I/O and performance:

- Use streaming reads (`BufRead`, `read_until`) for large dumps.
- Use `BufWriter` for output.
- Minimize allocations and UTF-8 conversions in tight loops.
- Keep iterator output deterministic and stable.

CLI/output compatibility:

- Preserve defaults unless explicitly requested to change.
- Keep CSV headers and column order stable for each table's schema order.
- Keep JSON output as a valid top-level array (`[` first line, `]` last line) of per-row objects.
- Keep output script-friendly and deterministic.

## 4. Testing Guidance for Parser Changes

Prefer focused unit tests for:

- missing separators/parentheses and tuple arity mismatches
- signed/unsigned range boundaries for typed parser wrappers
- SQL quoted string escapes (`\\`, `\'`, doubled `'`)
- semicolon/end-of-line tuple termination
- iterator behavior across multiple `INSERT` lines
- per-table column metadata consistency (`column_names().len() == expected_columns()`)

Recommended validation sequence before handoff:

1. `cargo fmt --all -- --check`
2. `cargo test` (or clearly state scoped tests run)
3. `cargo clippy --all-targets --all-features -- -D warnings`

## 5. Cursor and Copilot Rules

Checked locations:

- `.cursor/rules/`
- `.cursorrules`
- `.github/copilot-instructions.md`

Status for this repository at generation time:

- No Cursor rule files found.
- No Copilot instruction file found.

If these files are added later, treat them as higher-priority local instructions.

## 6. Git and Workspace Hygiene

- Never edit generated files in `target/`.
- Do not commit large generated dump outputs unless requested.
- Keep changes tightly scoped to requested behavior.
- Avoid unrelated refactors in parser-critical files.
- In dirty worktrees, do not revert unrelated user changes.

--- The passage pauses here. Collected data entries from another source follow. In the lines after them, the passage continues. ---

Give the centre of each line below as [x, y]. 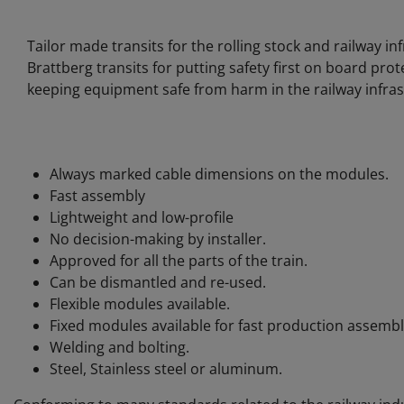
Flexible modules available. [140, 304]
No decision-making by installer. [158, 239]
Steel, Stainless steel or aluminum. [166, 369]
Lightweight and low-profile [142, 217]
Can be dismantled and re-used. [158, 282]
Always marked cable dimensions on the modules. [219, 174]
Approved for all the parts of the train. [179, 261]
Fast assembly [97, 196]
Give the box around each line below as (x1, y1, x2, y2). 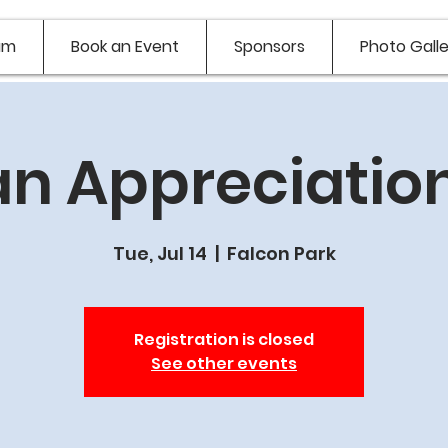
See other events (151, 352, 297, 375)
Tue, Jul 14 (112, 241, 207, 266)
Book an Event (71, 35, 179, 58)
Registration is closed (134, 328, 314, 351)
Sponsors (234, 35, 305, 58)
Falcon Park (226, 241, 336, 266)
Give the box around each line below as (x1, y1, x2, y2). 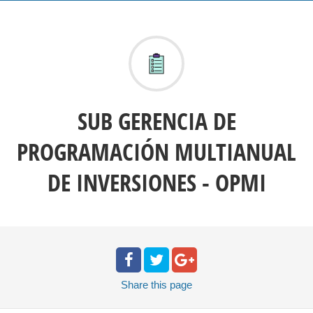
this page (151, 279, 192, 291)
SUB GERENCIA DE (77, 105, 236, 137)
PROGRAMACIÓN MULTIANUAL (17, 136, 296, 168)
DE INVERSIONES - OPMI (47, 166, 266, 198)
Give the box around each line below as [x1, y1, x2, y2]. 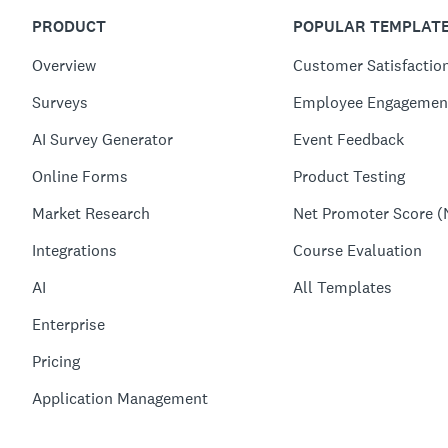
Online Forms [32, 166, 128, 187]
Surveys [32, 92, 88, 113]
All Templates [292, 277, 392, 298]
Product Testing [292, 166, 405, 187]
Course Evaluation [292, 240, 422, 261]
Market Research [32, 203, 150, 224]
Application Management [32, 388, 208, 409]
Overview [32, 55, 96, 76]
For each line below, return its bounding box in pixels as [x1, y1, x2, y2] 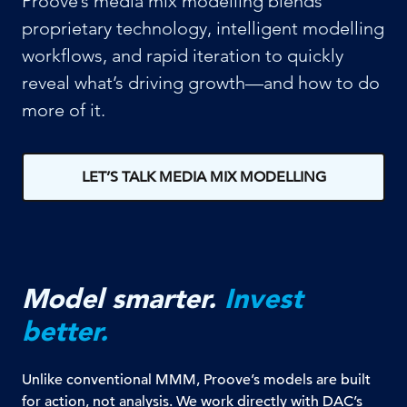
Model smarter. [22, 280, 216, 315]
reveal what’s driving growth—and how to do [22, 71, 380, 94]
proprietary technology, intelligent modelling [22, 16, 384, 39]
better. [22, 313, 108, 348]
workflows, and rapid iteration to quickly [22, 44, 343, 66]
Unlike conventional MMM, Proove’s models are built [22, 370, 371, 389]
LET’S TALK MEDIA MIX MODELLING [81, 167, 326, 186]
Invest [216, 280, 303, 315]
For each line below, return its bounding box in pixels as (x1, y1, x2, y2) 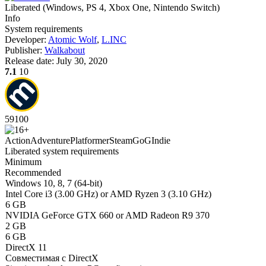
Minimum (5, 157, 42, 167)
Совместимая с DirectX (5, 253, 99, 263)
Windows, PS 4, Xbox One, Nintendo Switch (46, 2, 217, 12)
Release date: (5, 56, 56, 66)
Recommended (5, 167, 61, 178)
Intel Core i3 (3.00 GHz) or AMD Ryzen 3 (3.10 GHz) (5, 189, 211, 199)
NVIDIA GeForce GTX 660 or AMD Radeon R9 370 (5, 210, 210, 220)
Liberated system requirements (5, 146, 119, 156)
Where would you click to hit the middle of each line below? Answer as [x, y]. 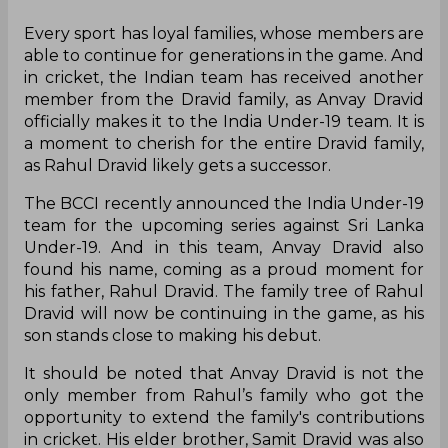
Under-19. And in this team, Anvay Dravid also [224, 247]
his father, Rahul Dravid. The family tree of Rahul [224, 291]
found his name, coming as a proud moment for [224, 269]
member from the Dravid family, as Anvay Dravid [224, 99]
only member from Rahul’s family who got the [224, 395]
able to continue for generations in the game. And [224, 55]
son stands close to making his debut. [172, 335]
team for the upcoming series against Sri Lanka [224, 225]
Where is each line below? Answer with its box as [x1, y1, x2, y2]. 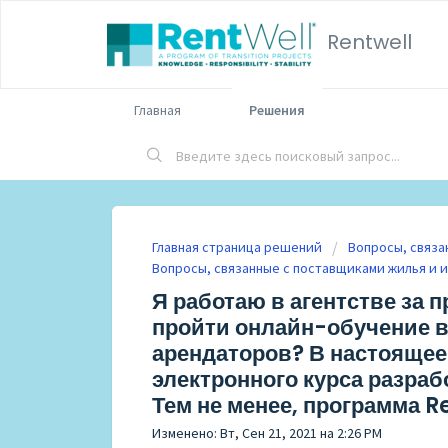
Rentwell [327, 28, 412, 56]
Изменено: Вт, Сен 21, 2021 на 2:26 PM [152, 424, 382, 442]
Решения [249, 101, 305, 119]
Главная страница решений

## 7. Library-First Parsing API

Core exports from `src/lib.rs`:

- `WikipediaTable` - enum of all supported MediaWiki tables
- `ALL_TABLES` - list of all supported table variants
- `SqlValue` - generic SQL value representation (`Null`, `I64`, `U64`, `F64`, `Bytes`)
- `GenericRow` - parsed row container with table id and ordered values
- `iter_table_rows(reader, table)` - streaming iterator over parsed rows for a table
- `iter_table_rows_by_name(reader, "table_name")` - same, table resolved from name

Output format expectations:

- CSV export prints table schema column names from `WikipediaTable::column_names()`.
- `SqlValue::Bytes` exports as UTF-8 when valid, otherwise as `0x...` lowercase hex.
- `SqlValue::Null` exports as an empty CSV field.
- JSON export prints each row as an object keyed by `WikipediaTable::column_names()`.
- JSON export renders `SqlValue::Null` as `null` and numeric values as JSON numbers.

Parser module structure:

- Typed wrappers remain for `page`, `pagelinks`, and `linktarget` in `src/parsers/`.
- Other tables are available through generic modules exposed by `src/parsers/mod.rs`.
- Prefer generic iterator paths for new table integrations unless a typed wrapper is required.